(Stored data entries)
◇ ◇ ◇ ◇ ◇
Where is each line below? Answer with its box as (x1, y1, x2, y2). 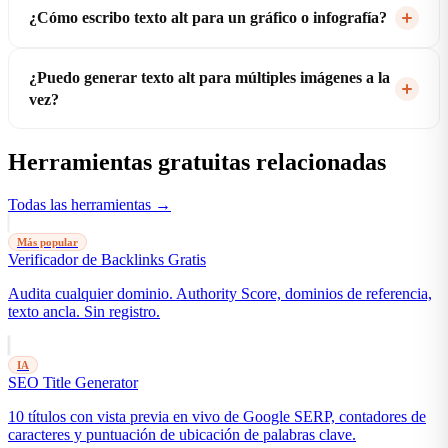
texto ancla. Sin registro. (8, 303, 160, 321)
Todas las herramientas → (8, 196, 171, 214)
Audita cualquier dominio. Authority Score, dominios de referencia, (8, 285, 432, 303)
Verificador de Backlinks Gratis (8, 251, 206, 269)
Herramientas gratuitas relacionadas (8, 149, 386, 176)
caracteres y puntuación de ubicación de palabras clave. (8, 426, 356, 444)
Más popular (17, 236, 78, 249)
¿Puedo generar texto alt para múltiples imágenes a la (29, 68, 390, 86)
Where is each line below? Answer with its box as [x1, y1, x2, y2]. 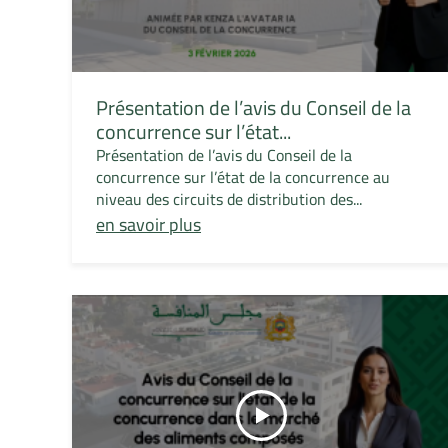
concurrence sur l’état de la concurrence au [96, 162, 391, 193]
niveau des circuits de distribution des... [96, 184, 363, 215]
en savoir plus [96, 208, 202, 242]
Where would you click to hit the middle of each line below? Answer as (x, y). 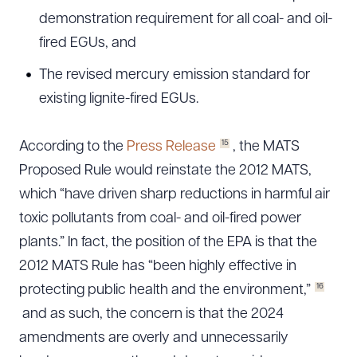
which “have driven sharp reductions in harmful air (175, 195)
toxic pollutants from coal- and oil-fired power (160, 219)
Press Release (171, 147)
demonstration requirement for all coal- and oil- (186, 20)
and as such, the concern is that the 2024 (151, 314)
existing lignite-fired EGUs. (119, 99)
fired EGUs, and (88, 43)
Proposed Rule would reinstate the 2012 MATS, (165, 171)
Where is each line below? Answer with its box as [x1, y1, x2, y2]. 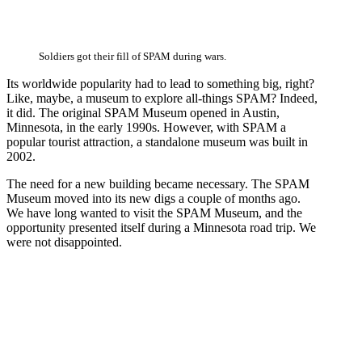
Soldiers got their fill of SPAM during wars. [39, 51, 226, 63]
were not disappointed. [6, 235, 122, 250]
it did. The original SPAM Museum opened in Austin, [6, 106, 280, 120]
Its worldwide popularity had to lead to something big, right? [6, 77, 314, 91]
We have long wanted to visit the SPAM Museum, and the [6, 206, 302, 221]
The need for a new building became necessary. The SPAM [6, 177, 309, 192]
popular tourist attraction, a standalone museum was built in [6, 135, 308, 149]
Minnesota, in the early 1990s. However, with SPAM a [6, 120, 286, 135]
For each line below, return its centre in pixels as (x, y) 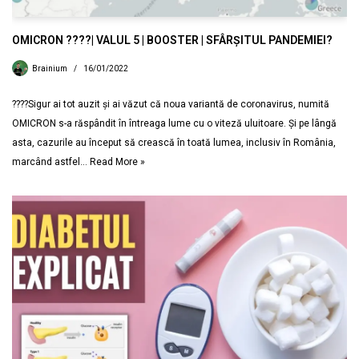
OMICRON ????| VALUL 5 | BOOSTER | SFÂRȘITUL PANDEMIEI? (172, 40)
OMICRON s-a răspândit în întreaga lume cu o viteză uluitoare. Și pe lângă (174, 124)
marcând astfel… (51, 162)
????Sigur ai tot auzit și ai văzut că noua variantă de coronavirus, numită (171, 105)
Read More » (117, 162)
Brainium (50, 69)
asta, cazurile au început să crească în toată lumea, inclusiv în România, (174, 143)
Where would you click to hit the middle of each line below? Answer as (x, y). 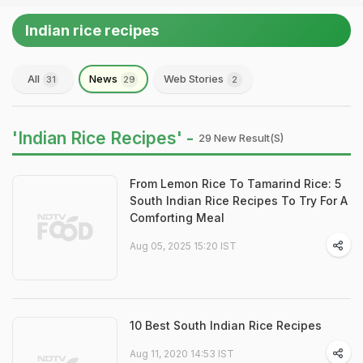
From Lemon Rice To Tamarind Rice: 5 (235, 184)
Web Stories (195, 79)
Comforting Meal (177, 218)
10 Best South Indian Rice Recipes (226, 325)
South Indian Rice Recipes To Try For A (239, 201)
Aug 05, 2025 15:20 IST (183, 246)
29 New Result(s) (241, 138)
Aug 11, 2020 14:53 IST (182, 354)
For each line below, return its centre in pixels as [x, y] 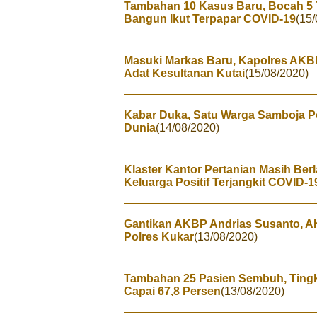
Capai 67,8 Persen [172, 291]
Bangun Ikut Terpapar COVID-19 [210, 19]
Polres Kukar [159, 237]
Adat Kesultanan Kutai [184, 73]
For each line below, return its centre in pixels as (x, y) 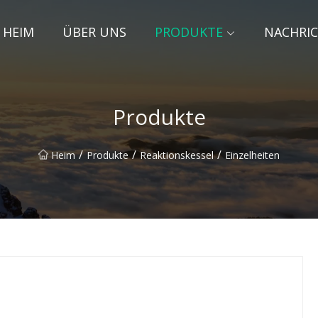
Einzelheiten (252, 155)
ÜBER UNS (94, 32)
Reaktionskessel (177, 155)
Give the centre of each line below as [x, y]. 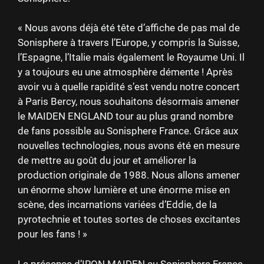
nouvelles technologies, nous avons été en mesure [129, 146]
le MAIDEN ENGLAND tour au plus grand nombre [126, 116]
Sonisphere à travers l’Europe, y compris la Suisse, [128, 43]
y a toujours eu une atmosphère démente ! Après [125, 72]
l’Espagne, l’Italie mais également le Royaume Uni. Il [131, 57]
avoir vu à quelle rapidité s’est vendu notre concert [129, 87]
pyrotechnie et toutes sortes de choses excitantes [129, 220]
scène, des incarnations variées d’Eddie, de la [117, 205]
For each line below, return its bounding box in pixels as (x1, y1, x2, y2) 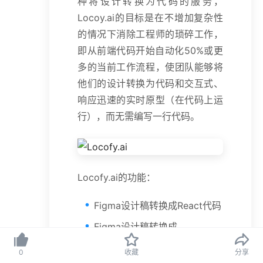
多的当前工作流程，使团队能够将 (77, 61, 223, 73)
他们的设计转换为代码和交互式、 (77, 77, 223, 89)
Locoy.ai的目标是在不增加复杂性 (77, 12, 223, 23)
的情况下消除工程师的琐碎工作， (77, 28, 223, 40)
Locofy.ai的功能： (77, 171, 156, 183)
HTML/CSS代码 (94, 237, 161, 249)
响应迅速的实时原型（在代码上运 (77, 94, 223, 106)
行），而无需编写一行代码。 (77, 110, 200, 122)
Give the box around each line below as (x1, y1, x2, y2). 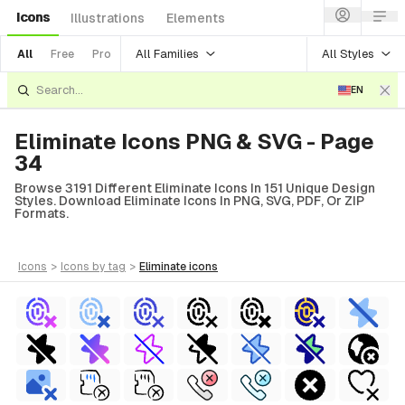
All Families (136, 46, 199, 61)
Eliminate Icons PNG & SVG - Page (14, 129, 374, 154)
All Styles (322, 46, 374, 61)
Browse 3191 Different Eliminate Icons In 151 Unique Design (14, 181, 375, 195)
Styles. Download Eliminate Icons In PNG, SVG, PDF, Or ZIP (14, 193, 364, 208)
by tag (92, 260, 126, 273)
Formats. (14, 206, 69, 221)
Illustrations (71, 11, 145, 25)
◇ ◇ ◇ ◇ ◇
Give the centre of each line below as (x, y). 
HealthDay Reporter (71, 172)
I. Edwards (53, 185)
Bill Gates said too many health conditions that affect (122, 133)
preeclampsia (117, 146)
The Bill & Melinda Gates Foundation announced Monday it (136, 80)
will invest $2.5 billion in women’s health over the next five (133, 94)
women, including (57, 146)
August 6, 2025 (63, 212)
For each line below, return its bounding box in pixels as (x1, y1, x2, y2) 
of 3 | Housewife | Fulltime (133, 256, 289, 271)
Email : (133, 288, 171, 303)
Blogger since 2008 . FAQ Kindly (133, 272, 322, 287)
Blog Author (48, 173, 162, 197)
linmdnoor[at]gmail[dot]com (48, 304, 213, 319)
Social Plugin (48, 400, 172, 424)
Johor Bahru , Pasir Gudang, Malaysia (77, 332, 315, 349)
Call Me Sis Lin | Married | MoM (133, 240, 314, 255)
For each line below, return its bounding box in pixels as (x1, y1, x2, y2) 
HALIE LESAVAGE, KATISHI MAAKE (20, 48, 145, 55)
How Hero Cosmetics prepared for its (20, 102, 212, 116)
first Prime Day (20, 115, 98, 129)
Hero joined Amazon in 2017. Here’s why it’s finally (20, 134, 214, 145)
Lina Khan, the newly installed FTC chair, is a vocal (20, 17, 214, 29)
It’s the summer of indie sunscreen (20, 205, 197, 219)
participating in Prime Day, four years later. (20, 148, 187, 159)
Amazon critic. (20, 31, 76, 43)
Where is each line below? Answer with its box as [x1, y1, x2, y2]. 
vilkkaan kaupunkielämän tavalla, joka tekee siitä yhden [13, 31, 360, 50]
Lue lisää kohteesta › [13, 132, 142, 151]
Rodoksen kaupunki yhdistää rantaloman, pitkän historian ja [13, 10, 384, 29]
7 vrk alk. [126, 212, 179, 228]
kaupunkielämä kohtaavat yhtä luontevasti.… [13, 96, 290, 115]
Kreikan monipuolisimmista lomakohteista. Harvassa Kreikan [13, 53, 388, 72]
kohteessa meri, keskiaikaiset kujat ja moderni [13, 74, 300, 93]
◇ ◇ ◇ ◇ ◇
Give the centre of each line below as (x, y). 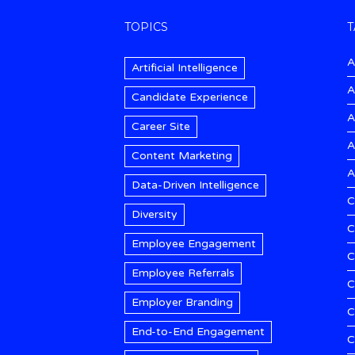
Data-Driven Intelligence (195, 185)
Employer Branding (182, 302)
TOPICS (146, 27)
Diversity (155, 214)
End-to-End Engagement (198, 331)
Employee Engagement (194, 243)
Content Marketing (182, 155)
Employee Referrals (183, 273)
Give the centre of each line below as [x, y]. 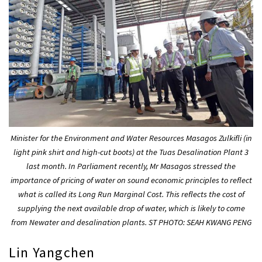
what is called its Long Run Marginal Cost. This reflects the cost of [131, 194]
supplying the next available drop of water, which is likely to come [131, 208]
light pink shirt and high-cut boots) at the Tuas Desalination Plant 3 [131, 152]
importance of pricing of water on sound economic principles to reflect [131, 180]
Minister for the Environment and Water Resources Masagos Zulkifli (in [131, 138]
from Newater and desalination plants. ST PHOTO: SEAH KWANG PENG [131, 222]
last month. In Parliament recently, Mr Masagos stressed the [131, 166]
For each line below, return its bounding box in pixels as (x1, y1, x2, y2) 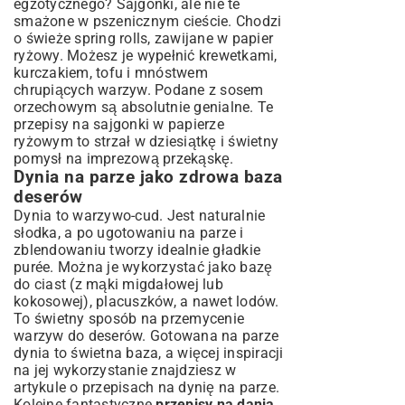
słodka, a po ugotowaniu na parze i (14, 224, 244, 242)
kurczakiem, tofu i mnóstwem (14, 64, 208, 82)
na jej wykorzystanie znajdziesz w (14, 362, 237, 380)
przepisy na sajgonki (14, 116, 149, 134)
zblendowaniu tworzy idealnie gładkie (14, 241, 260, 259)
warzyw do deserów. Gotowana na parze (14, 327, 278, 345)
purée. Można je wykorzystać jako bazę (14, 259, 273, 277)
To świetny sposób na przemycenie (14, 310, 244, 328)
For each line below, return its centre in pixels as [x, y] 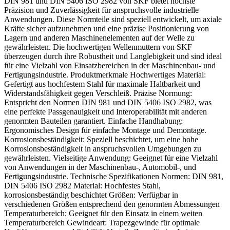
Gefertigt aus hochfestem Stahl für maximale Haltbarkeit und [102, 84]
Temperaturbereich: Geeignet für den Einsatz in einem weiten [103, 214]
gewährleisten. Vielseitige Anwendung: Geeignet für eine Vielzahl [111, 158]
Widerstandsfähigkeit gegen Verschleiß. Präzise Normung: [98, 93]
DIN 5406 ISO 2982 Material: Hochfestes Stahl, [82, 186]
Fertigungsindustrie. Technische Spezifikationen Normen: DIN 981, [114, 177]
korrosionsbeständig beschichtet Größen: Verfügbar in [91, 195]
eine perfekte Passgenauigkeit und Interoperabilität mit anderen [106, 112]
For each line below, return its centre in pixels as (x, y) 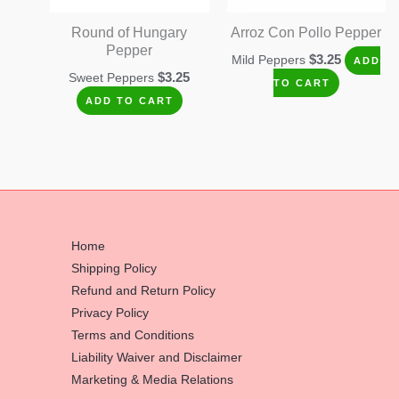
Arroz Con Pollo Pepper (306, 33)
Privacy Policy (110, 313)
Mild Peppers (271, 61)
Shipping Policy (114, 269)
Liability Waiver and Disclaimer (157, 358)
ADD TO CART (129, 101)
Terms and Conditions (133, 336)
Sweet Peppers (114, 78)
◇ ◇ ◇ ◇ ◇
> Problem to solve:
Using the data above, output the line that has "Give the box", the line that has "Browse 3191 Different", and whatever lines fall between, each exactly as it stands and without pictures.

> Completed task:
Give the box around each line below as (x1, y1, x2, y2). 
All Families (136, 46, 199, 61)
Eliminate Icons PNG & SVG - Page (14, 129, 374, 154)
All Styles (322, 46, 374, 61)
Browse 3191 Different Eliminate Icons In 151 Unique Design (14, 181, 375, 195)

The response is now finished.